Recommendations for treatment are based on degree of evidence of analgesic efficacy, safety, ease of use and cost-effectiveness (5). Analgesic agents recommended for first-line treatments for Neuropathic pain are certain antidepressants (tricyclics) and anticonvulsants (gabapentin and pregabalin) (2,6). Second-line treatments recommended are serotonin noradrenaline reuptake inhibitors and topical lidocaine (2,6). Opioid analgesics are not recommended as part of a treatment regimen due to lesser evidence of efficacy (2, 3). However, our retrospective chart review supports mexiletine as an adjuvant with improved analgesic response profile on various neuropathic pain syndromes for prolonged analgesia in patients with various types neuralgia. However, further work is needed to evaluate the relative acceptance of mexiletine against other treatments of neuropathic pain and estimate predictors of mexiletine acceptance and evaluate prospectively if other drugs are better accepted than mexiletine (4).

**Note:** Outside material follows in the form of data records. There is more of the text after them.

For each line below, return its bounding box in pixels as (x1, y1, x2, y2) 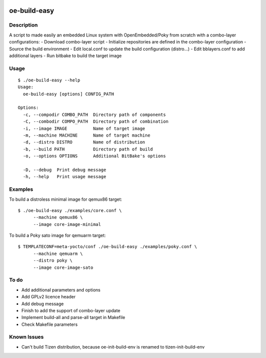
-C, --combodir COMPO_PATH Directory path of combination (23, 119, 168, 124)
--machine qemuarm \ (33, 251, 83, 256)
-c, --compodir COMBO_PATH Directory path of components (23, 111, 166, 117)
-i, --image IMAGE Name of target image (23, 126, 145, 131)
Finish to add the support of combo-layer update (21, 307, 121, 313)
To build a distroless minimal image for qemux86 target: (9, 196, 123, 202)
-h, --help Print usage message (23, 174, 106, 179)
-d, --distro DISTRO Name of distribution (23, 140, 145, 145)
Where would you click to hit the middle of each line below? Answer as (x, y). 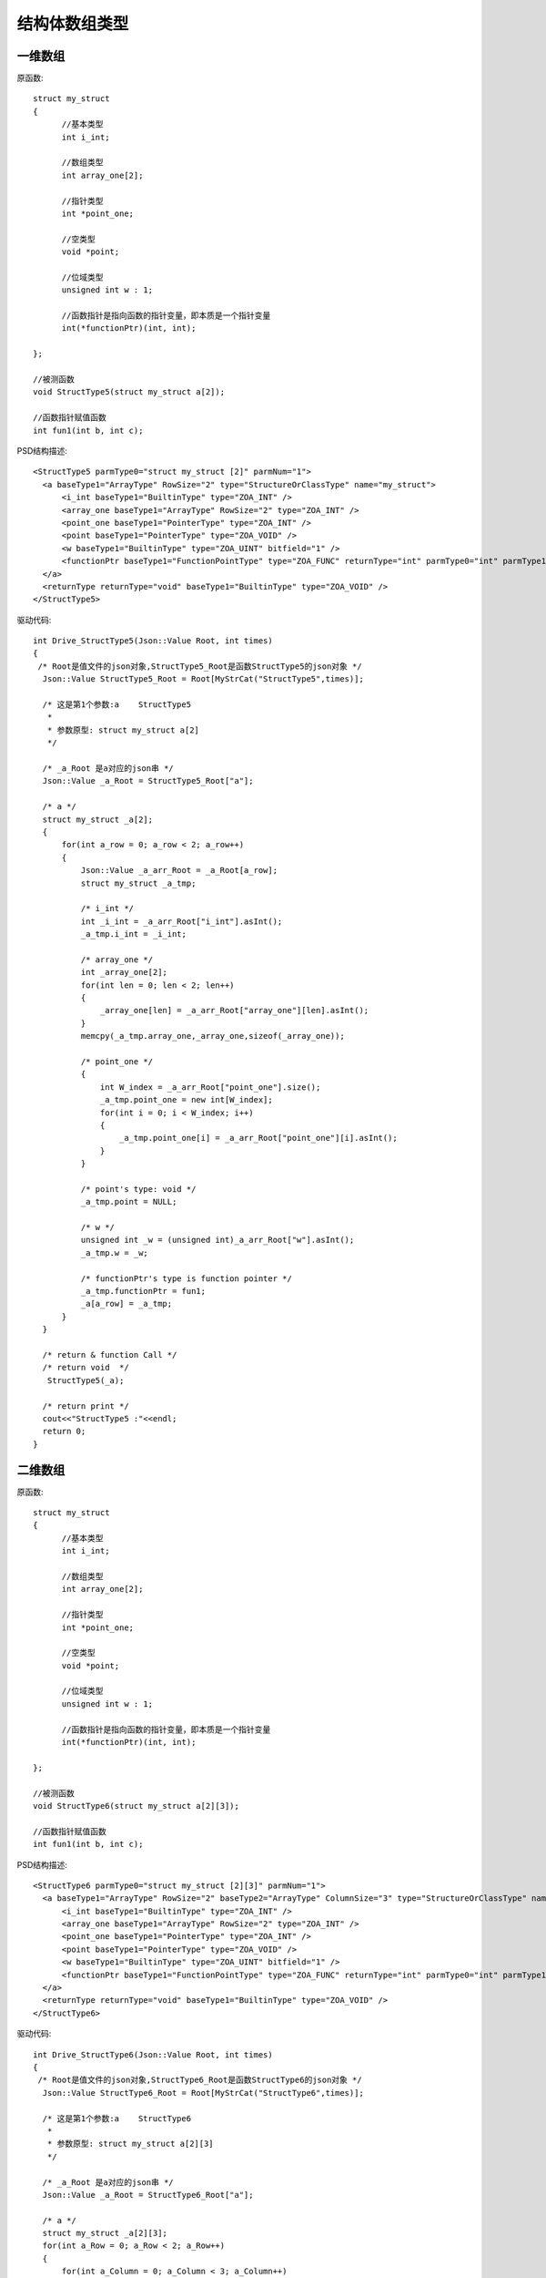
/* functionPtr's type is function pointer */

Our retrospective chart review supports mexiletine as an adjuvant therapy to treat neuropathic pain with improved patient reported pain scores, pain disability index, PHQ-9 scores, and lower daily MME use. Further work is needed including a larger prospective study to evaluate mexiletine therapy against a control population and to evaluate prospectively if other drugs are better accepted than mexiletine (4,5,6).